4. The graphics system of claim 1, wherein at least two of the image buffer, the texture buffer and the accumulation buffer are configured with different data resolutions.
5. The graphics system of claim 1, wherein at least two of the image buffer, the texture buffer and the accumulation buffer are accessed with different address scrambling techniques.
6. The graphics system of claim 1, wherein the processing device is configured to receive graphics primitives, to apply the texel data from the texture buffer to the graphics primitives, and to store results of said texture application into the frame buffer.
7. The graphics system of claim 6, wherein the processing device is configured to store results of said image processing operations in the image buffer or in the frame buffer.
8. The graphics system of claim 6, wherein the processing device is configured to store results of said accumulation operations in the accumulation buffer or in the frame buffer.
9. The graphics system of claim 1 further comprising a video output processor, wherein the processing device is configured to store pixels in the frame buffer, wherein the video output processor is configured to read said pixels from the frame buffer and generate a video output from said pixels.

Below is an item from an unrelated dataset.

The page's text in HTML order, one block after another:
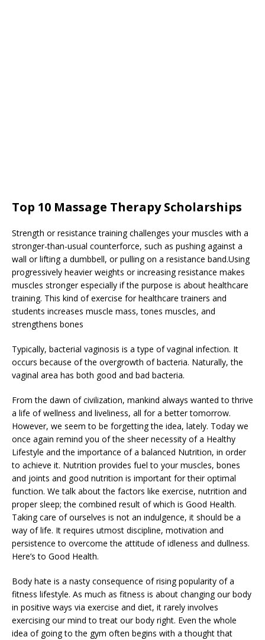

10. A graphics system comprising:
a frame buffer;
a multipurpose memory;
a memory controller configured to allocate a texture buffer for storing texture data in the multipurpose memory, to allocate an image buffer for storing image data in the multipurpose memory, to allocate an accumulation buffer for storing accumulation buffer data in the multipurpose memory, wherein the multipurpose memory is configured to have data stored in the image buffer, the texture buffer, and the accumulation buffer at the same time, and wherein at least two of the image buffer, the texture buffer and the accumulation buffer are accessed with different address scrambling techniques; and
a processing device coupled to the frame buffer and the multipurpose memory, wherein the processing device is configured to read texture data, image data, and accumulation buffer data from the texture buffer, image buffer, and accumulation buffer respectively, and to perform texturing operations, image processing operations, and accumulation operations using the texture data, image data, and accumulation buffer data respectively.
11. The graphics system of claim 10, wherein a device driver executing on a host computer is configured to direct the allocation of the image buffer, the texture buffer and the accumulation buffer with respective sizes as requested by one or more software processes executing on the host computer.

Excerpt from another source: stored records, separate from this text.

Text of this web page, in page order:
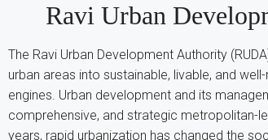
Ravi Urban
The Ravi Urban Development Authority
urban areas into sustainable, livable, and
engines. Urban development and its
comprehensive, and strategic metropolitan-
years, rapid urbanization has changed the
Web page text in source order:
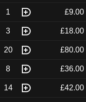
1 £9.00
3 £18.00
20 £80.00
8 £36.00
14 £42.00
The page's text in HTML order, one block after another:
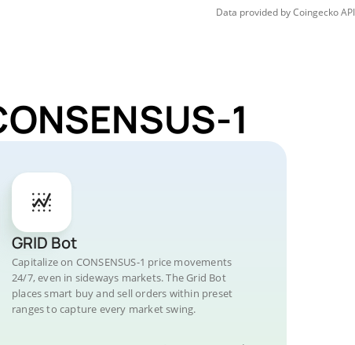
Data provided byCoingeckoAPI
1
GRID Bot
Capitalize on CONSENSUS-1 price movements
24/7, even in sideways markets. The Grid Bot
places smart buy and sell orders within preset
ranges to capture every market swing.
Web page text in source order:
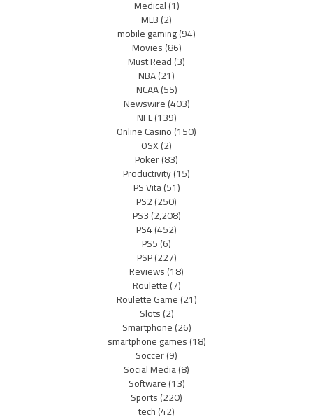
Medical(1)
MLB(2)
mobile gaming(94)
Movies(86)
Must Read(3)
NBA(21)
NCAA(55)
Newswire(403)
NFL(139)
Online Casino(150)
OSX(2)
Poker(83)
Productivity(15)
PS Vita(51)
PS2(250)
PS3(2,208)
PS4(452)
PS5(6)
PSP(227)
Reviews(18)
Roulette(7)
Roulette Game(21)
Slots(2)
Smartphone(26)
smartphone games(18)
Soccer(9)
Social Media(8)
Software(13)
Sports(220)
tech(42)

12. The graphics system of claim 10, wherein a device driver executing on a host computer is configured to direct a relocation of buffers including the image buffer, the texture buffer and the accumulation buffer within the address space of the multipurpose memory to reduce memory fragmentation.

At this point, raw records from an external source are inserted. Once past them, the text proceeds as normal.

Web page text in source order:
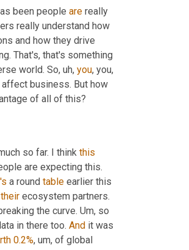
been people are really
really understand how
and how they drive
That's, that's something
world. So, uh, you
business. But how
of all of this?
so far. I think this
are expecting this.
a round table earlier this
their
the curve. Um, so
in there too. And it was
0.2%, um,
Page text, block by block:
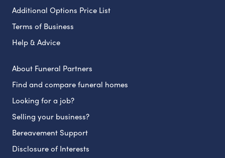
Additional Options Price List
Terms of Business
Help & Advice
About Funeral Partners
Find and compare funeral homes
Looking for a job?
Selling your business?
Bereavement Support
Disclosure of Interests
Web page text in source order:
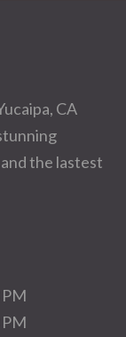
CA
the lastest
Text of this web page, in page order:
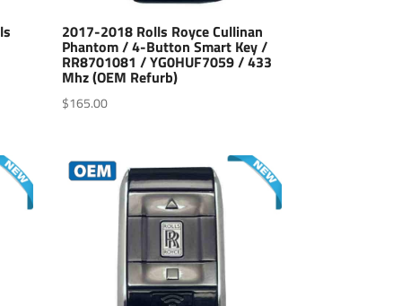
2017-2018 Rolls Royce Cullinan
Phantom / 4-Button Smart Key /
RR8701081 / YG0HUF7059 / 433
Mhz (OEM Refurb)
$165.00

13. The graphics system of claim 10, wherein at least two of the image buffer, the texture buffer and the accumulation buffer are configured with different data resolutions.
14. The graphics system of claim 10, wherein the processing device is configured to receive graphics primitives, to apply the texel data from the texture buffer to the graphics primitives, and to store results of said texture application into the frame buffer.
15. The graphics system of claim 14, wherein the processing device is configured to store results of said image processing operations in the image buffer or in the frame buffer.
16. The graphics system of claim 14, wherein the processing device is configured to store results of said accumulation operations in the accumulation buffer or in the frame buffer.
17. The graphics system of claim 10, further comprising a video output processor, wherein the processing device is configured to store pixels in the frame buffer, wherein the video output processor is configured to read said pixels from the frame buffet and generate a video output from said pixels.